Thief Dangles From Fence

The spikes are intended more as a deterrent, but you never know (image: De Standaard)

No sophisticated legal analysis necessary here—OK, no analysis at all—but that’s good because I’m in Seattle waiting for a connecting flight. I’ll do what I can, though, because the alternative is sitting here watching a game that appears to actually be called “the Cheez-It Bowl.” Sorry, no.

If you too have limited time, simply enjoy the picture above, which depicts the aftermath of an obviously failed attempt to steal beer from a store in Bocholt, Belgium, about a week ago.

If you have slightly more time, I recommend visiting my source (De Standaard), where you can watch a pretty hilarious two-minute montage of security-camera footage leading up to the final humiliation shown above.

If you have just slightly more time than that, here’s the very brief report. Feel free to skip ahead if you can’t read what I believe to be Dutch:

Een inbreker heeft in de nacht van zaterdag op zondag zijn broek moeten laten zakken om te kunnen ontsnappen. De man bleef vasthaken aan de pinnen op de omheining van de Spar in Kaulille (Bocholt) waar hij bier kwam stelen. De dief is intussen opgepakt.

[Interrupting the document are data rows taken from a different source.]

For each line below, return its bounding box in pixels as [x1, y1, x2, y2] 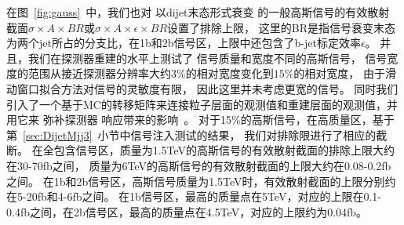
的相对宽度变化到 [185, 65, 274, 82]
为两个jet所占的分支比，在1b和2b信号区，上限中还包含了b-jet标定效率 [6, 34, 361, 51]
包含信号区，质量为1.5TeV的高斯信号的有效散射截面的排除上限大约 [53, 142, 395, 158]
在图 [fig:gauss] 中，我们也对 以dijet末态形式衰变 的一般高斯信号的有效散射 [6, 4, 390, 20]
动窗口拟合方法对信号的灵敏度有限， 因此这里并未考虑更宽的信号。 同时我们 [6, 80, 399, 96]
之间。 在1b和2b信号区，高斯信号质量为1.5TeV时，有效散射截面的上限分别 [6, 172, 385, 189]
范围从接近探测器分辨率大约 [27, 65, 171, 82]
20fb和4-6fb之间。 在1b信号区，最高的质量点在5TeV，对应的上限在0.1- [26, 188, 381, 205]
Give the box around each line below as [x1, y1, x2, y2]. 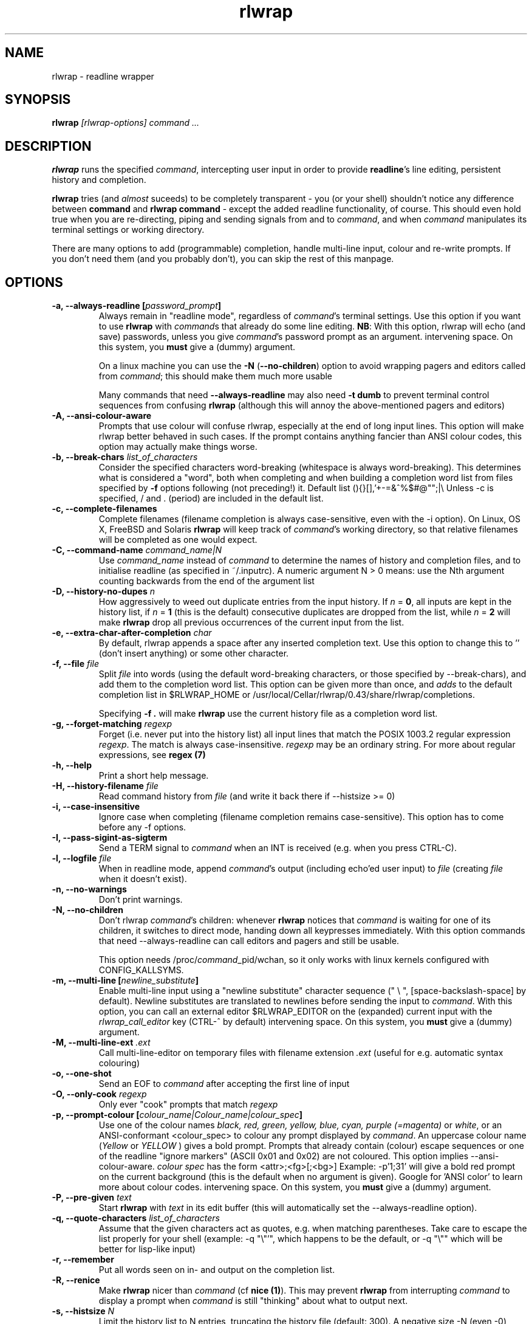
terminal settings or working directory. [52, 224, 205, 235]
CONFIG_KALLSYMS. [98, 965, 184, 976]
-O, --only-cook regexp [52, 1089, 147, 1100]
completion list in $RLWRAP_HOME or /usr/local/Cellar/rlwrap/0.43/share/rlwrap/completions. [98, 689, 476, 700]
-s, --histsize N [52, 1306, 115, 1317]
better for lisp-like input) [98, 1244, 196, 1255]
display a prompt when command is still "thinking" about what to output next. [98, 1295, 408, 1306]
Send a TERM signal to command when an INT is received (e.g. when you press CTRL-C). [98, 843, 457, 853]
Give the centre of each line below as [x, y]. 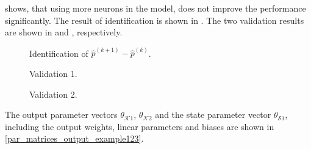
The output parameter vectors [61, 114]
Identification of [59, 53]
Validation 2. [53, 94]
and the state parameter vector [213, 114]
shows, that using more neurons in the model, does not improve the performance [155, 8]
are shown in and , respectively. [64, 32]
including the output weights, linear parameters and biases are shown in [140, 126]
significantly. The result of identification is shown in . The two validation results [155, 20]
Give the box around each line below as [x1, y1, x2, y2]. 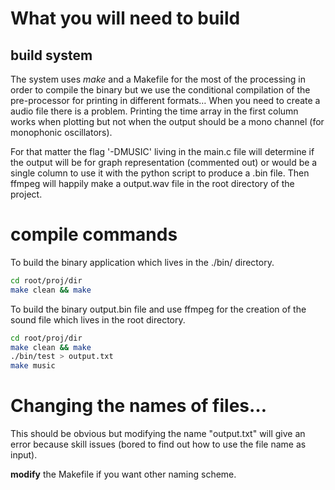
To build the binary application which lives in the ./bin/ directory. [10, 256, 275, 268]
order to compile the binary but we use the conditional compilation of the [10, 84, 311, 96]
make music [10, 361, 56, 371]
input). [10, 449, 38, 461]
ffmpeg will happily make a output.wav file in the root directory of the [10, 178, 295, 189]
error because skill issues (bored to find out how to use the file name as [10, 438, 307, 451]
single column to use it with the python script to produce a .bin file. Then [10, 167, 310, 179]
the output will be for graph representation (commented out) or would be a [10, 157, 318, 168]
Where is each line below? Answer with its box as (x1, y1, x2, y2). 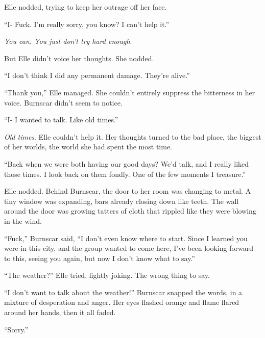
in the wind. (4, 215, 42, 226)
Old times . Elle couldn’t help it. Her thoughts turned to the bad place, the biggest (4, 131, 261, 142)
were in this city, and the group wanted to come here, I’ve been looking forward (4, 243, 253, 253)
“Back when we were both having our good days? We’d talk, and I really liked (4, 158, 249, 169)
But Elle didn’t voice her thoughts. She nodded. (4, 53, 154, 63)
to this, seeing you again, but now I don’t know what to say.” (4, 252, 195, 263)
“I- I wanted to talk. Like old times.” (4, 114, 118, 125)
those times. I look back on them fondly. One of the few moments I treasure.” (4, 168, 246, 179)

‘Hij is zelfs nog een keer teruggekomen. En opnieuw bleef hij haken aan de omheining’, vertelt uitbater Jos Craeghs. Ongeveer een uur heeft hij daar ondersteboven gehangen. Het sneeuwde, dus zal hij wel serieus onderkoeld geweest zijn. Uiteindelijk liet hij zijn broek zakken in de hoop te kunnen ontsnappen, maar het lukte niet.

Voorbijgangers verwittigden uiteindelijk de politie …, die de inbreker oppakten.

Here it is in English, at least as rendered by Google Translate:

A burglar had to lower his pants in the night from Saturday to Sunday in order to escape. The man kept hooking on the pins on the Spar fence in Kaulille (Bocholt) where he came to steal beer. The thief has now been arrested.

“He even came back again. And again he kept hooking on the fence,” says manager Jos Craeghs. He hung upside down for about an hour. It was snowing, so he will have been seriously hypothermic. Eventually he lowered his pants in the hope of being able to escape [as shown above], but he did not succeed [also as shown above].

Passers-by eventually informed the police …, who picked up the burglar.

What’s that? The plane was delayed? Okay, then we’re doing fence history. Oh, it wasn’t delayed that long? Okay, then we aren’t doing that after all. I will just say that this incident is believed by fence experts, at least those sitting near me in this bar, to be the first time in recorded fence history that an intruder has actually been foiled in this particular way by a fence with sharp points on top. But surprisingly, none of them can actually cite any evidence. I am willing to speculate that although such incidents are probably very rare, this has probably happened at least once before.

According to some sources, the oldest known man-made structure of any kind is a stone wall in front of the Theopetra cave in Greece, believed to be about 23,000 years old. There were probably fences well before that, but if they were made from wood then those would not have survived until today. If they were wooden, they were probably palisades, which are fences or walls made from wooden stakes driven into the ground side-by-side. And it wouldn’t take too long for somebody to figure out that it’d be a little harder to climb over such a wall if you just sharpened the top of the stakes. On this I base my hypothesis that pointy-topped walls are very old indeed. But of course I can’t say how old.

So it seems more fruitful to examine the other variable in this equation, namely pants. 

Here again we can’t be sure how old pants are, because textiles don’t survive that long, either. But no less an authority than the Archeological Institute of America tells us that the world’s oldest known pants are two pairs of Chinese trousers (well, trousers found in what is now China), which “were made between the thirteenth and tenth centuries B.C., making them the oldest known surviving pants by almost 1,000 years.” (Nope, the “Iceman” wore leggings, not pants.)

So let’s look at it this way: it’s been at least possible for idiots wearing pants to have tried to climb over pointy-topped fences for something like three thousand years. It’d be amazing if this were actually the first time one of them had ended up hanging upside down like this guy did.

This would definitely not be the first time I’ve missed a plane, though, so that’s all for tonight.